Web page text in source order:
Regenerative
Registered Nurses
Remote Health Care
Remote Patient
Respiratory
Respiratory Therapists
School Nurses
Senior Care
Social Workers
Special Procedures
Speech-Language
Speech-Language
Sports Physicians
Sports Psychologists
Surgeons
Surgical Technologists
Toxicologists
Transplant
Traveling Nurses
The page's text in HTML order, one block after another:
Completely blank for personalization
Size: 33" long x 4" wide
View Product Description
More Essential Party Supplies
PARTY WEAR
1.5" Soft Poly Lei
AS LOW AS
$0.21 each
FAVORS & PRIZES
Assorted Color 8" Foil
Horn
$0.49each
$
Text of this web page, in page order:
++++++++++++++++++++
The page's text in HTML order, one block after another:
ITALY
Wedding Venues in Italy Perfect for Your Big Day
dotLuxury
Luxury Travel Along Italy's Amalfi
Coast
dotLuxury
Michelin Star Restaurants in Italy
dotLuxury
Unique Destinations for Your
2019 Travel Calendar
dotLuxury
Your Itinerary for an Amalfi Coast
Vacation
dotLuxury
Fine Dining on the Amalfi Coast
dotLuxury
++++++++++++++++++++
[Assigned task]
Quote the listing above, but only from the line that shows "Web page text" through the line that shows "Text of this".

[Answer to this exercise]
Web page text in source order:
Regenerative
Registered Nurses
Remote Health Care
Remote Patient
Respiratory
Respiratory Therapists
School Nurses
Senior Care
Social Workers
Special Procedures
Speech-Language
Speech-Language
Sports Physicians
Sports Psychologists
Surgeons
Surgical Technologists
Toxicologists
Transplant
Traveling Nurses
The page's text in HTML order, one block after another:
Completely blank for personalization
Size: 33" long x 4" wide
View Product Description
More Essential Party Supplies
PARTY WEAR
1.5" Soft Poly Lei
AS LOW AS
$0.21 each
FAVORS & PRIZES
Assorted Color 8" Foil
Horn
$0.49each
$
Text of this web page, in page order:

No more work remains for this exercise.